2. BACKGROUND AND MOTIVATION

Modern NMT models usually require large amount of parallel data in order to effectively learn the representations of morphologically rich source and target languages. While proposed solutions, such as transfer-learning from a high-resource language (HRL) to the low-resource language (LRL) (Gu et al., 2018; Renduchintala et al., 2018; Karakanta et al., 2018) , and using monolingual data (Sennrich et al., 2016a; Zhang & Zong, 2016; Burlot & Yvon, 2018; Hoang et al., 2018) , have proved effective, they are still not able to produce better translation results for most ALRLs. Standard tokenization methods, like Subword Units (SU) (Sennrich et al., 2015) , inspired by the byte-pair-encoding (BPE) (Gage, 1994), have greatly improved current NMT systems.
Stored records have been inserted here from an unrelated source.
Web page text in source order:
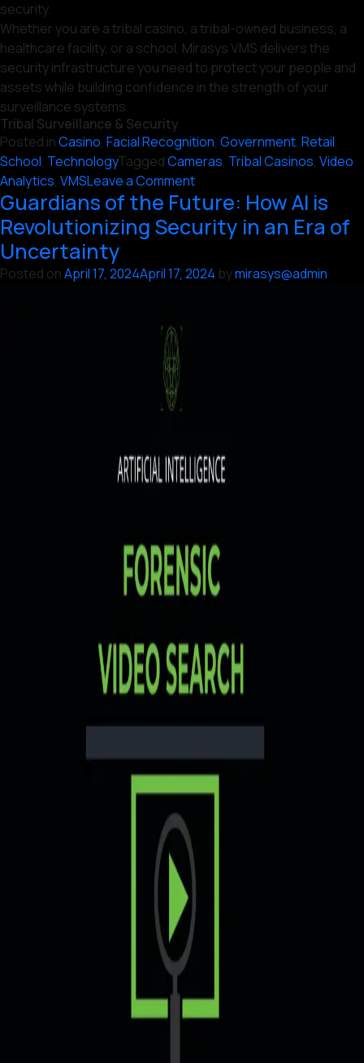
security.
Whether you are a tribal casino, a tribal-owned business, a
healthcare facility, or a school, Mirasys VMS delivers the
security infrastructure you need to protect your people and
assets while building confidence in the strength of your
surveillance systems.
Tribal Surveillance & Security
Posted inCasino, Facial Recognition, Government, Retail,
School, TechnologyTaggedCameras, Tribal Casinos, Video
Analytics, VMSLeave a Commenton
6
Reasons
Why
Surveillance
Guardians of the Future: How AI is
Revolutionizing Security in an Era of
Uncertainty
Posted onApril 17, 2024April 17, 2024 bymirasys@admin

However, studies have shown that BPE does not always boost performance of NMT systems for analytical languages (Abbott & Martinus, 2018) . Ngo et al. (2019) show that when morphological differences exist between source and target languages, SU does not significantly improve results. Therefore, there is a great need to revisit NMT with a focus on low-resourced, morphologically complex languages like Fon. This may involve taking a look at how to adapt standard NMT strategies to these languages.